Capital entered into the ILS market at a staggering annualised growth rate over the last five years, as investors increasingly recognised the absolute return potential as well as the lack of correlation to the broader financial markets. Once investors commit some time into learning about the underlying risk and how it is managed, they attain a much deeper appreciation for where the longer term opportunity lies for this asset class. There is no sign of allocation to this sector slowing down in the near future. Investors will remain committed to this market as long as their selected investment managers can appropriately put the capital to work into both quality underlying reinsurance business, and in a timely manner (e.g. not just commitments of capital waiting to be deployed).
- What are the types of investors that have shown interest in this fund so far? Moving ahead, what kind of investors would you like to target this fund towards?
ILS has generated interest from asset managers, pension funds, family offices, hedge funds, mutual funds, endowments, insurance companies as well as high net worth individuals. Mt. Logan Re’s current investors cover all of those investor types, and most have continued reinvesting over their tenure partnering with us. For Mt. Logan Re, we are looking for investors that have a mind-set of long-term partnership – think of it as a multi-decadal timeframe. So we are agnostic in the investor type, and look more towards investor behaviour and relationship.
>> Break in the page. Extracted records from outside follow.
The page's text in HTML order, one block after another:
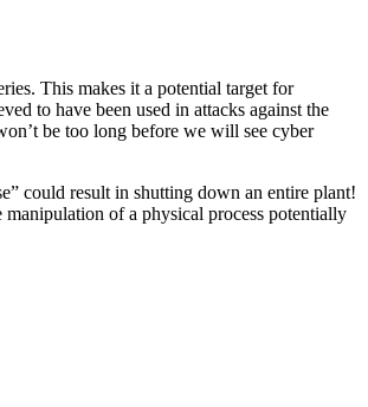
This makes it a potential target for
to have been used in attacks against the
be too long before we will see cyber
could result in shutting down an entire plant!
of a physical process potentially
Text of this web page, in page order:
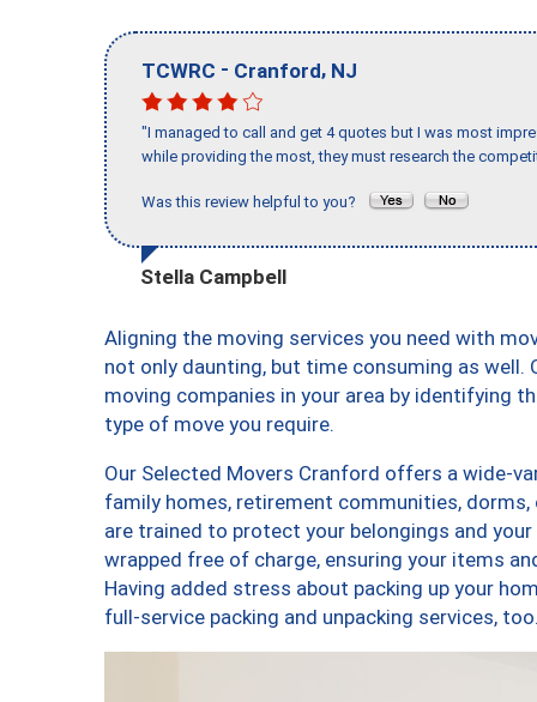
TCWRC - Cranford, NJ
"I managed to call and get 4 quotes but I was most
while providing the most, they must research the
Was this review helpful to you?
Stella Campbell
Aligning the moving services you need with
not only daunting, but time consuming as
moving companies in your area by identifying
type of move you require.
Our Selected Movers Cranford offers a wide-
family homes, retirement communities, dorms,
are trained to protect your belongings and
wrapped free of charge, ensuring your items
Having added stress about packing up your
full-service packing and unpacking services,
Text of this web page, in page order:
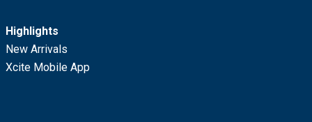
Highlights
New Arrivals
Xcite Mobile App
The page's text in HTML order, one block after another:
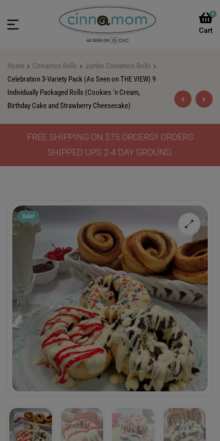
0
Home Cinnamon Rolls
Jumbo Cinnamon Rolls
Celebration 3-Variety Pack (As Seen on THE VIEW) 9
Individually Packaged Rolls (Cookies ‘n Cream,
Birthday Cake and Strawberry Cheesecake)
FREE SHIPPING ON $75 ORDERS!! ORDERS
SHIPPED UPS 2-4 DAY GROUND.
Sale!
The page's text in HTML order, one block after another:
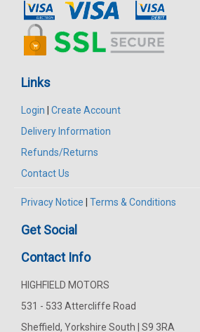
Links
Login
Create Account
Delivery Information
Refunds/Returns
Contact Us
Privacy Notice Terms & Conditions
Get Social
Contact Info
HIGHFIELD MOTORS
531 - 533 Attercliffe Road
Sheffield, Yorkshire South | S9 3RA
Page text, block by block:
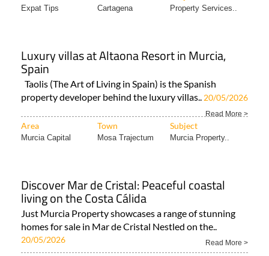
Expat Tips Cartagena Property Services..
Luxury villas at Altaona Resort in Murcia,
Spain
Taolis (The Art of Living in Spain) is the Spanish
property developer behind the luxury villas.. 20/05/2026
Read More >
Area Town Subject
Murcia Capital Mosa Trajectum Murcia Property..
Discover Mar de Cristal: Peaceful coastal
living on the Costa Cálida
Just Murcia Property showcases a range of stunning
homes for sale in Mar de Cristal Nestled on the..
20/05/2026 Read More >
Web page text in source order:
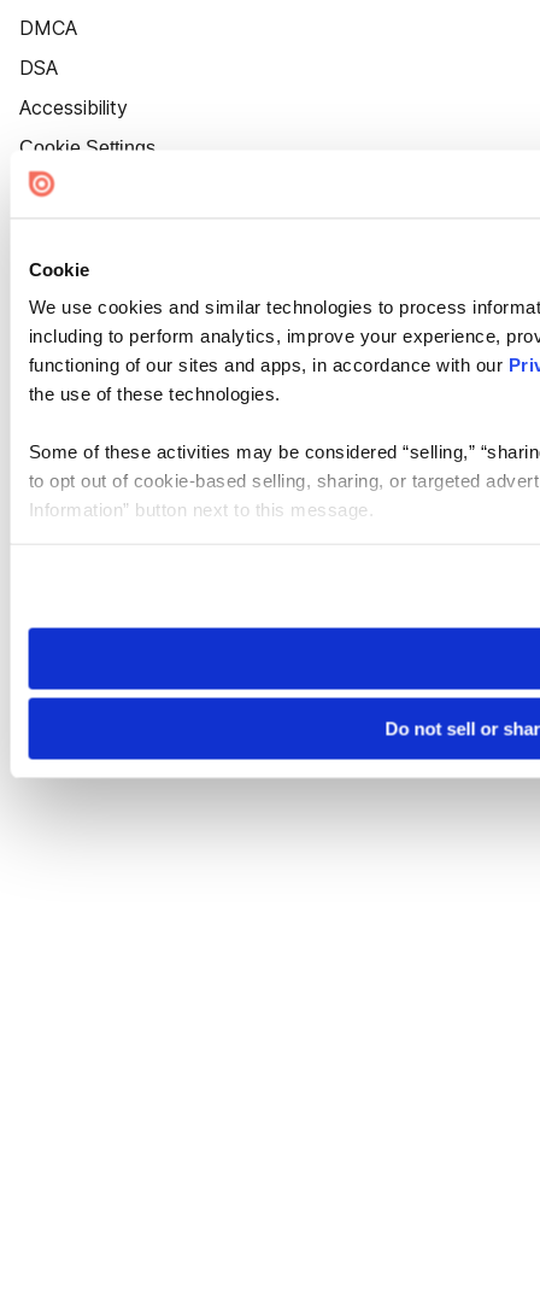
Cookie
We use cookies and similar technologies to process
including to perform analytics, improve your experience,
functioning of our sites and apps, in accordance with our
the use of these technologies.
Some of these activities may be considered “selling,”
to opt out of cookie-based selling, sharing, or targeted
Information” button next to this message.
need to be set again.
Do not sell or
DMCA
DSA
Accessibility
Cookie Settings
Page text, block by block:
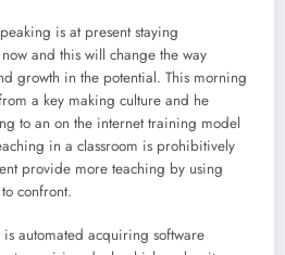
is at present staying
and this will change the way
growth in the potential. This morning
a key making culture and he
to an on the internet training model
in a classroom is prohibitively
provide more teaching by using
confront.
automated acquiring software
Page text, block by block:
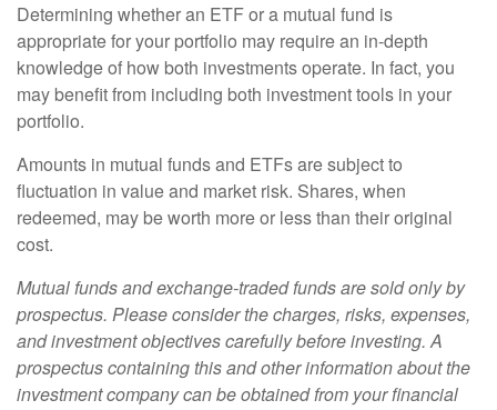
Determining whether an ETF or a mutual fund is
appropriate for your portfolio may require an in-depth
knowledge of how both investments operate. In fact, you
may benefit from including both investment tools in your
portfolio.
Amounts in mutual funds and ETFs are subject to
fluctuation in value and market risk. Shares, when
redeemed, may be worth more or less than their original
cost.
Mutual funds and exchange-traded funds are sold only by
prospectus. Please consider the charges, risks, expenses,
and investment objectives carefully before investing. A
prospectus containing this and other information about the
investment company can be obtained from your financial
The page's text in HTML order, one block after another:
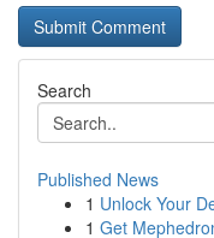
Search
Published News
1 Unlock Your
1 Get
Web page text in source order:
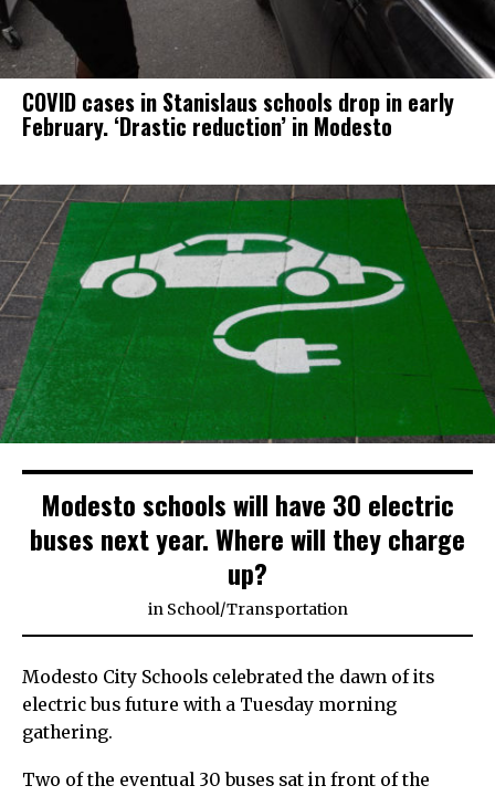
COVID cases in Stanislaus schools drop in early
February. ‘Drastic reduction’ in Modesto
Modesto schools will have 30 electric
buses next year. Where will they charge
up?
in School/Transportation
Modesto City Schools celebrated the dawn of its
electric bus future with a Tuesday morning
gathering.
Two of the eventual 30 buses sat in front of the
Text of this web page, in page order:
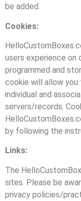
be added.
Cookies:
users experience on
programmed and
cookie will allow
individual and
servers/records.
by following the
Links:
The
sites. Please be
privacy policies/
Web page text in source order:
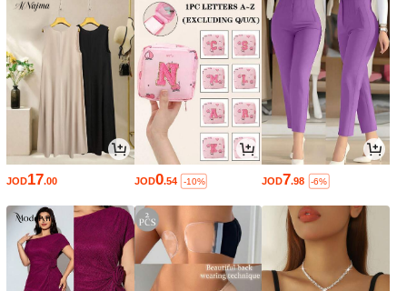
JOD17.00 JOD0.54 -10% JOD7.98 -6%
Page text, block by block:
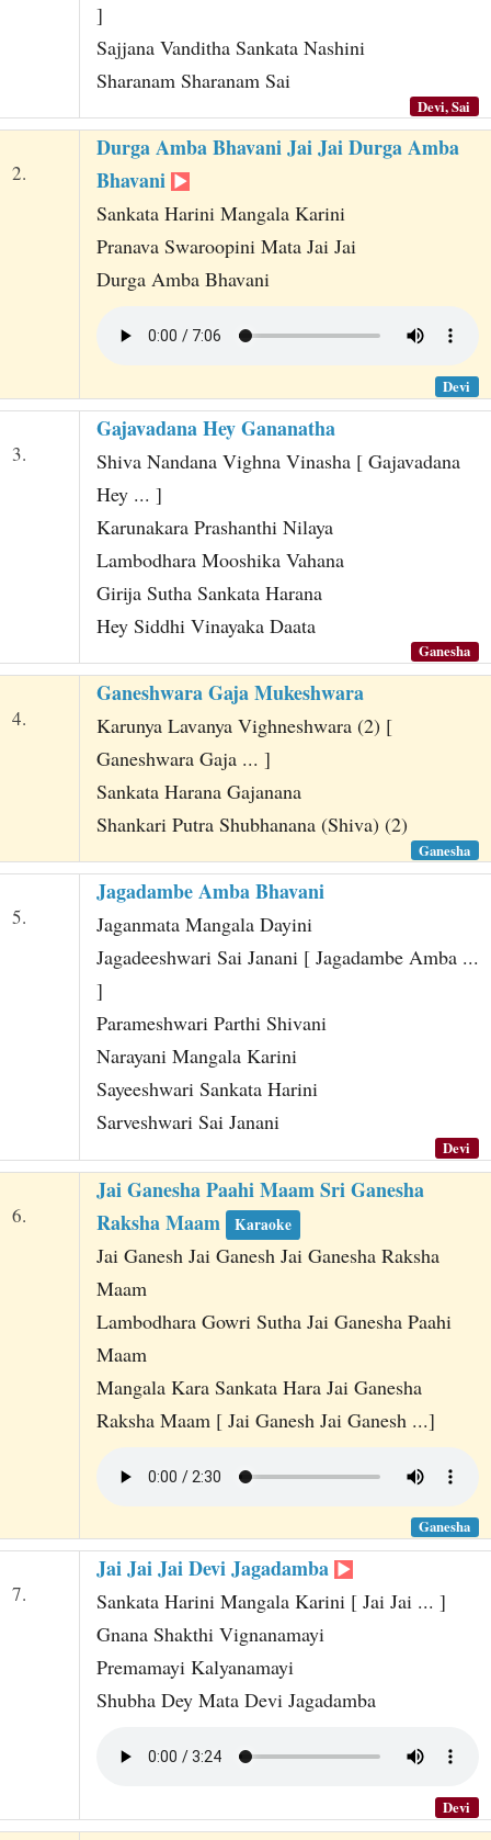
]
Sajjana Vanditha Sankata Nashini
Sharanam Sharanam Sai
Devi, Sai
2.
Durga Amba Bhavani Jai Jai Durga Amba
Bhavani
Sankata Harini Mangala Karini
Pranava Swaroopini Mata Jai Jai
Durga Amba Bhavani
Devi
3.
Gajavadana Hey Gananatha
Shiva Nandana Vighna Vinasha [ Gajavadana
Hey ... ]
Karunakara Prashanthi Nilaya
Lambodhara Mooshika Vahana
Girija Sutha Sankata Harana
Hey Siddhi Vinayaka Daata
Ganesha
4.
Ganeshwara Gaja Mukeshwara
Karunya Lavanya Vighneshwara (2) [
Ganeshwara Gaja ... ]
Sankata Harana Gajanana
Shankari Putra Shubhanana (Shiva) (2)
Ganesha
5.
Jagadambe Amba Bhavani
Jaganmata Mangala Dayini
Jagadeeshwari Sai Janani [ Jagadambe Amba ...
]
Parameshwari Parthi Shivani
Narayani Mangala Karini
Sayeeshwari Sankata Harini
Sarveshwari Sai Janani
Devi
6.
Jai Ganesha Paahi Maam Sri Ganesha
Raksha Maam
Karaoke
Jai Ganesh Jai Ganesh Jai Ganesha Raksha
Maam
Lambodhara Gowri Sutha Jai Ganesha Paahi
Maam
Mangala Kara Sankata Hara Jai Ganesha
Raksha Maam [ Jai Ganesh Jai Ganesh ...]
Ganesha
7.
Jai Jai Jai Devi Jagadamba
Sankata Harini Mangala Karini [ Jai Jai ... ]
Gnana Shakthi Vignanamayi
Premamayi Kalyanamayi
Shubha Dey Mata Devi Jagadamba
Devi

- What is your outlook of the reinsurance market in 2017, and the factors which will impact this market?
As with any industry, partnering with the best participants in that market is always the best strategy. The best participants in ILS are ones that have the best access to the underlying business, and can negotiate the best return for themselves and their investors. These are the partners that can endure and exploit the good, bad and the best of times for their respective sectors. We simply believe that the choice of the right partner will dictate the future of the returns that an investor can expect to realise.